All the library dependencies, including GTest, GBench, Intel oneTBB, FMT, and Thrust with CUB, will be automatically fetched.
You are expected to build this on an x86 machine with CUDA drivers installed.
cmake -B build_release -D CMAKE_BUILD_TYPE=Release # Generate the build files
cmake --build build_release --config Release -j # Build the project
build_release/reduce_bench # Run all benchmarks
build_release/reduce_bench --benchmark_filter="cuda" # Only CUDA-related
PARALLEL_REDUCTIONS_LENGTH=1024 build_release/reduce_bench # Set a different input size
Need a more fine-grained control to run only CUDA-based backends?
cmake -D CMAKE_CUDA_COMPILER=nvcc -D CMAKE_C_COMPILER=gcc-12 -D CMAKE_CXX_COMPILER=g++-12 -B build_release
cmake --build build_release --config Release -j
build_release/reduce_bench --benchmark_filter=cuda
Need the opposite, to build & run only CPU-based backends on a CUDA-capable machine?
cmake -D USE_INTEL_TBB=1 -D USE_NVIDIA_CCCL=0 -B build_release
cmake --build build_release --config Release -j
build_release/reduce_bench --benchmark_filter=unrolled
Want to use the non-default Clang distribution on macOS?
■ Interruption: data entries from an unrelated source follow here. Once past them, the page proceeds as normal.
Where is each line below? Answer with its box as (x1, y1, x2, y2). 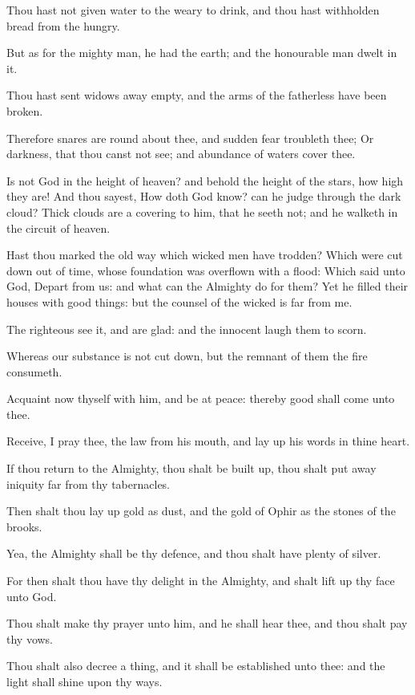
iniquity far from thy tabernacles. (6, 475, 171, 492)
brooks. (6, 518, 42, 534)
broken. (6, 102, 43, 119)
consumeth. (6, 363, 62, 380)
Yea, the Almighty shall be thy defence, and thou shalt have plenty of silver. (6, 545, 381, 562)
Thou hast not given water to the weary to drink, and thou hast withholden (6, 2, 380, 18)
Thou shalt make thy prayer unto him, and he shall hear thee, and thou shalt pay (6, 615, 408, 632)
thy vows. (6, 630, 54, 647)
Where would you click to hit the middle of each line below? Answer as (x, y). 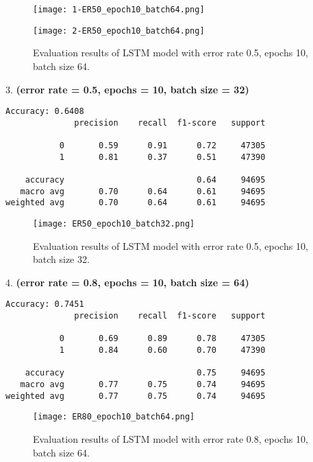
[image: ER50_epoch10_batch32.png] (114, 224)
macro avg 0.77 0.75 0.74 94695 (143, 385)
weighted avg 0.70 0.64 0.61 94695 (136, 203)
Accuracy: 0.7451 (45, 304)
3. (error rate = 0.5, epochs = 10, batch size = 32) (127, 89)
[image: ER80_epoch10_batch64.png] (114, 417)
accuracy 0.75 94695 (145, 373)
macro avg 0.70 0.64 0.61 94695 (143, 191)
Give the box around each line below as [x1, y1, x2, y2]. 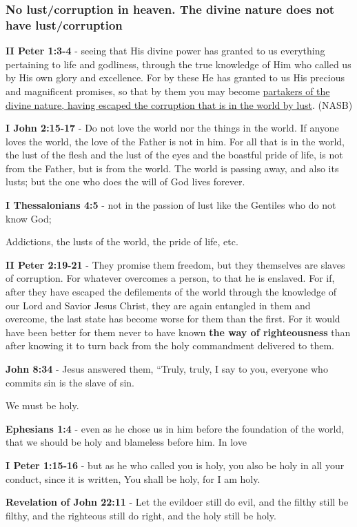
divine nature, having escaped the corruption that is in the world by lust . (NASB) [6, 97, 353, 112]
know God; [6, 211, 52, 225]
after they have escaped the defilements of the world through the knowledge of [6, 285, 337, 299]
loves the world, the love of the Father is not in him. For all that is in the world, [6, 134, 345, 148]
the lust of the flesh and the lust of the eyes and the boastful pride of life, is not [6, 147, 343, 162]
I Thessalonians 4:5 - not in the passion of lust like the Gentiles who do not [6, 198, 336, 212]
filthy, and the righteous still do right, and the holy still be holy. [6, 508, 276, 522]
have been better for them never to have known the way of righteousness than [6, 324, 351, 339]
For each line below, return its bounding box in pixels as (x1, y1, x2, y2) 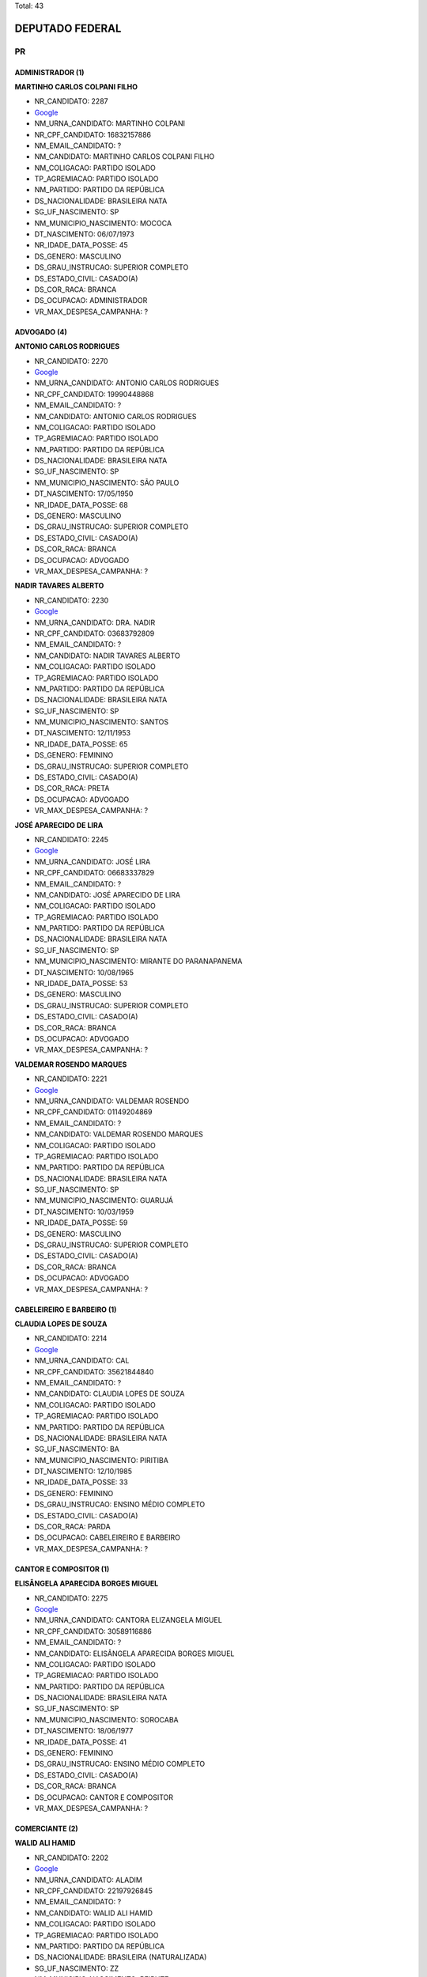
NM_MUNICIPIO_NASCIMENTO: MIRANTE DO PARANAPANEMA (34, 957, 243, 966)
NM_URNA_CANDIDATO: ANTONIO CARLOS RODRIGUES (34, 378, 220, 387)
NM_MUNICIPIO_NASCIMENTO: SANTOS (34, 717, 169, 727)
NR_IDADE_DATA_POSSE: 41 (34, 1737, 127, 1747)
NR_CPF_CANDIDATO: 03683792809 (34, 629, 155, 638)
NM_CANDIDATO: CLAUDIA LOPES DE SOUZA (34, 1389, 185, 1399)
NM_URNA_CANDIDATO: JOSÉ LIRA (34, 856, 151, 866)
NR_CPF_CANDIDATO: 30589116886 (34, 1626, 152, 1636)
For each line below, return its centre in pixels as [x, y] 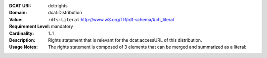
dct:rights [58, 6]
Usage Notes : [23, 47]
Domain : [18, 13]
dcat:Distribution [65, 13]
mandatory [62, 27]
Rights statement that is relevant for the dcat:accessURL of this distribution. [125, 40]
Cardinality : [22, 33]
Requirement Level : [30, 27]
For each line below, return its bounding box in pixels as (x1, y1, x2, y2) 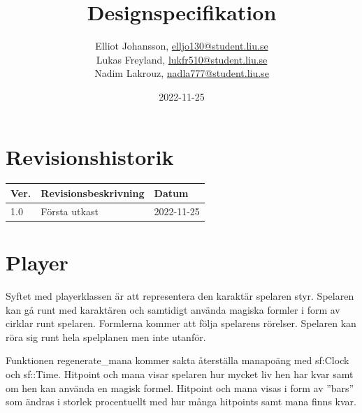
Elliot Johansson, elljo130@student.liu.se (95, 38, 268, 53)
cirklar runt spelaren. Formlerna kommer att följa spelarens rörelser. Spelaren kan (6, 316, 356, 331)
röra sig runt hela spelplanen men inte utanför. (6, 329, 206, 344)
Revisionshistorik (6, 142, 174, 171)
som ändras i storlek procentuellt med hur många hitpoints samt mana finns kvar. (6, 394, 356, 409)
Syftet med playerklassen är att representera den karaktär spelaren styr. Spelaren (6, 289, 354, 303)
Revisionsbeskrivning (41, 185, 145, 200)
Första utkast (41, 203, 99, 218)

OpenBLAS will be superseded by Apple's Accelerate.framework
, but LLVM and OpenMP should ideally be pulled from Homebrew:
brew install llvm libomp
cmake -B build_release \
-D CMAKE_CXX_COMPILER=$(brew --prefix llvm)/bin/clang++ \
-D OpenMP_ROOT=$(brew --prefix llvm) \
-D CMAKE_BUILD_RPATH=$(brew --prefix llvm)/lib \
-D CMAKE_INSTALL_RPATH=$(brew --prefix llvm)/lib
cmake --build build_release --config Release -j
build_release/reduce_bench
To debug or introspect, the procedure is similar:
cmake -D CMAKE_CUDA_COMPILER=nvcc -D CMAKE_C_COMPILER=gcc -D CMAKE_CXX_COMPILER=g++ -D CMAKE_BUILD_TYPE=Debug -B build_debug
cmake --build build_debug --config Debug
And then run your favorite debugger.
Optional backends:
- To enable Intel OpenCL on CPUs:
apt-get install intel-opencl-icd
. - To run on integrated Intel GPU, follow this guide.